- _Given data_:
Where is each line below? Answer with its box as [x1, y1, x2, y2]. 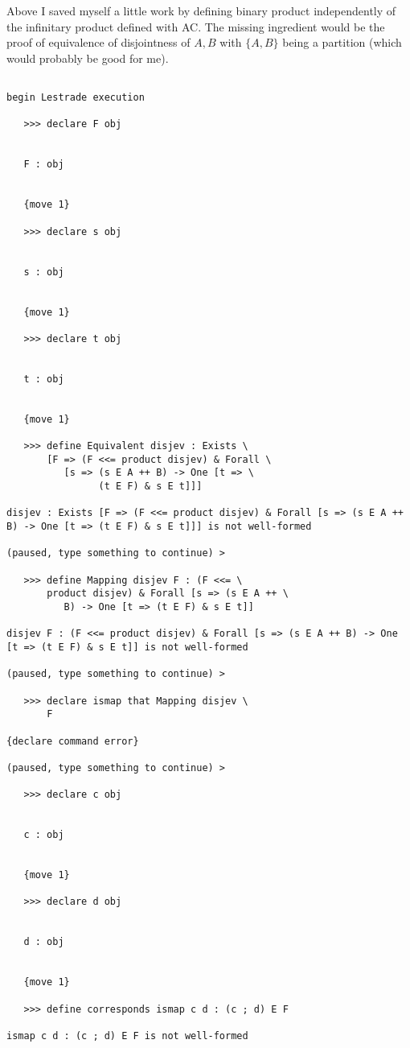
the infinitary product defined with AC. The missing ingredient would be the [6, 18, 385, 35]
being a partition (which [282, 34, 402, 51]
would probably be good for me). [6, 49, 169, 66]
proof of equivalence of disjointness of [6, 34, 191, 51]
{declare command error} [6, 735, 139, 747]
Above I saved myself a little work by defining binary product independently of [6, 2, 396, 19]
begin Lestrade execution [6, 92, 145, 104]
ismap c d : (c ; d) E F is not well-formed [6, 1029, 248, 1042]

* * *

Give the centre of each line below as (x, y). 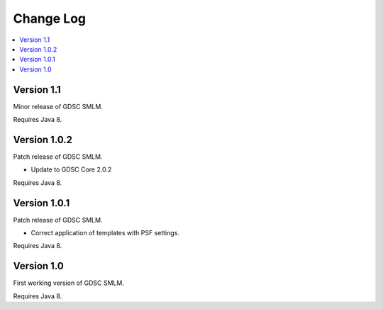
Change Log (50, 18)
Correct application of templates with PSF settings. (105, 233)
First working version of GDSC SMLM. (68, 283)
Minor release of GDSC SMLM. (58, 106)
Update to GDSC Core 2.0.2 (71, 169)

- _Description of the task_: Using the entries above, repeat exactly the lines from the one with "Where is each" to the one with "ismap c d : (c", both included, and leave the pictures behind.

- _Task output_:
Where is each line below? Answer with its box as [x1, y1, x2, y2]. 
the infinitary product defined with AC. The missing ingredient would be the [6, 18, 385, 35]
being a partition (which [282, 34, 402, 51]
would probably be good for me). [6, 49, 169, 66]
proof of equivalence of disjointness of [6, 34, 191, 51]
{declare command error} [6, 735, 139, 747]
Above I saved myself a little work by defining binary product independently of [6, 2, 396, 19]
begin Lestrade execution [6, 92, 145, 104]
ismap c d : (c ; d) E F is not well-formed [6, 1029, 248, 1042]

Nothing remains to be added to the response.